Hi All
I am trying to configure a Job Registration terminal to be used as a Clocking In and Out terminal.
The process needs to be as quick as possible as we dont want queues forming.
It will not be used for job registration etc - purely clocking in and out.
I can make a clocking in terminal easily, but it displays a popup box which has to be Ok’d (or disappears after 10 seconds).
First question - is there any way to get this popup box to disappear after e.g.1-2 seconds instead?
Second question - If a user clocks in it informs them that they are clocked in. If they clock in it says the same message - It should inform them on the second time that they are already clocked in.
For the clock out it need to be as quick as possible, but ideally warn them or not allow them to clock out unless they have reported a qty on the job they were on.
Has anyone done anything similar?
Thanks in advance.
You can execute a method (which may close a form, for example) with the help of setTimeOut().
For example, if you call the following code in a form, it will close the form after two seconds:
this.setTimeOut(methodStr(FormRun, close), 2000);
Hi - I really am new to this.
How do I do that?
What exactly do you want to know?
I would like to know how to add the custom code you suggested to make the ‘You have not clocked in’ popup to close in a faster time than 10 seconds.

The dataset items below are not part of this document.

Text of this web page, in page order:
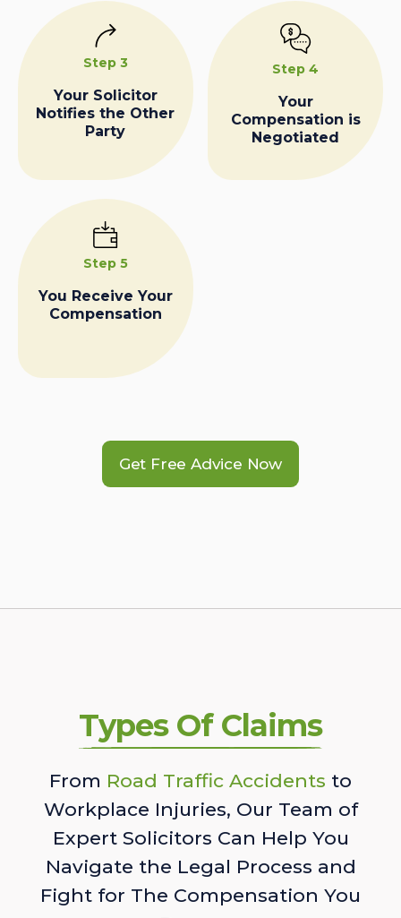
Step 3
Your Solicitor
Notifies the Other
Party
Step 4
Your
Compensation is
Negotiated
Step 5
You Receive Your
Compensation
Get Free Advice Now
Types Of Claims
From Road Traffic Accidents to
Workplace Injuries, Our Team of
Expert Solicitors Can Help You
Navigate the Legal Process and
Fight for The Compensation You
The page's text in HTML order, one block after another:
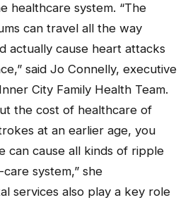
healthcare system. “The
can travel all the way
actually cause heart attacks
said Jo Connelly, executive
City Family Health Team.
the cost of healthcare of
at an earlier age, you
can cause all kinds of ripple
system,” she
services also play a key role
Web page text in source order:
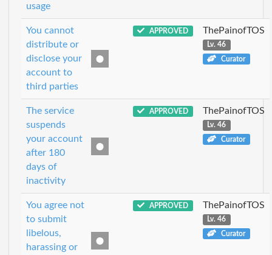
usage
You cannot
distribute or
disclose your
account to
third parties
APPROVED ThePainofTOS
Lv. 46
Curator
The service
suspends
your account
after 180
days of
inactivity
APPROVED ThePainofTOS
Lv. 46
Curator
You agree not
to submit
libelous,
harassing or
APPROVED ThePainofTOS
Lv. 46
Curator
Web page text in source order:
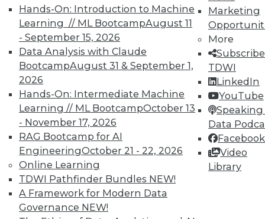
Hands-On: Introduction to Machine
Learning // ML BootcampAugust 11
- September 15, 2026
Data Analysis with Claude
BootcampAugust 31 & September 1,
2026
Hands-On: Intermediate Machine
Learning // ML BootcampOctober 13
- November 17, 2026
RAG Bootcamp for AI
EngineeringOctober 21 - 22, 2026
Online Learning
TDWI Pathfinder Bundles NEW!
A Framework for Modern Data
Governance NEW!
Marketing
More
TDWI
LinkedIn
YouTube
Speaking
Data
Facebook
Video
Library
courses taught by experts. Save an extra
10% off the current price with code
UPSIDE!
TDWI MEMBERSHIP
Accelerate Your Projects,
and Your Career
TDWI Members have access to exclusive research
reports, publications, communities and training.
Individual, Student, and Team memberships

I am trying to make a clocking terminal using the standard screens where the user can literally clock in and clock out as quickly as possible without having lots of buttons etc to press.
Just copy the code to init() method (for example) of any form.
Hi
How do I actually get to the code … I am very new to this.
I know how to log in and get to AOT 
Aha, you should have started on the beginning…
What’s your version of AX? Do you have a development license and permissions?
By the way, you’ll find many answers on MSDN. You can’t learn everything needed just by asking on forums.
Hi
We are AX 2012 R2.
I think we have the development licence and I have full permissions.